REVIEW OF: Bruno C et al, eClinical Medicine 2024;70:102531; Straub L et al, JAMA Intern Med 2022;182(5):522–533; Swetlik C et al, J Clin Psychiatry 2024;85(1):23m14965

STUDY TYPE: Three cohort studies—one multinational registry study, one national birth registry, and one prospective clinical registry

Antipsychotics are widely used in reproductive-age women, and families want to know the long-term risks for kids. These three complementary cohorts point in the same direction.

Straub followed 3.4 million births from US claims (Medicaid + commercial) up to 14 years. After adjusting for maternal illness and other confounders, late-pregnancy antipsychotic exposure was not meaningfully linked to neurodevelopmental disorders (adjusted HR ≈ 1.08). A small statistical signal (meaning a possible association) surfaced for aripiprazole (HR ≈ 1.36) but needs replication.

Swetlik’s prospective registry compared 178 children exposed to second-generation antipsychotics (mostly quetiapine, aripiprazole, and lurasidone) with 174 unexposed peers at preschool age. On validated parent-rated tools, global development and behavior were similar. An initial increase in abnormal communication scores disappeared after adjusting for maternal diagnosis and breastfeeding.

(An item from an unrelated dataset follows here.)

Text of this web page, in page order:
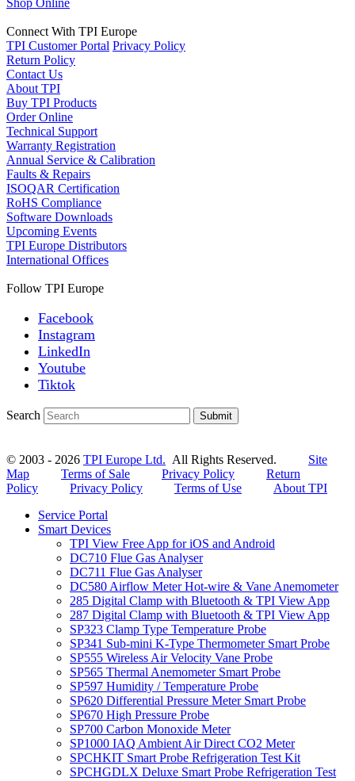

Bruno pooled Nordic registry data (Denmark, Finland, Iceland, Norway, and Sweden) on 213,302 children of mothers with psychiatric diagnoses; 11,626 (5.5%) were exposed in utero, most often to quetiapine or olanzapine, with a median 6.7-year follow-up. They examined timing by trimester and found similar results whether exposure occurred early, late, or throughout pregnancy. Prenatal exposure didn’t raise the already low risk of intellectual, speech/language, or learning disorders (composite aHR ≈ 1.06), and school performance was similar (math aRR 1.04; language aRR 1.00). Results were consistent regardless of the specific drug or timing of exposure. A small, uncertain chlorpromazine signal for speech/language disorders appeared but was based on few cases.

CARLAT TAKE
Across large national databases, a prospective registry, and a multinational Nordic cohort, prenatal antipsychotic exposure wasn’t linked to later developmental, behavioral, or learning problems. Small possible increases in risk with aripiprazole and chlorpromazine are worth keeping an eye on, but for now the main message stands: Once maternal diagnosis and other confounders are accounted for, antipsychotic exposure itself does not show a meaningful independent association with adverse neurodevelopmental outcomes. Keep monitoring exposed children as a precaution, but you can reassure parents that long-term neurodevelopmental outcomes look good.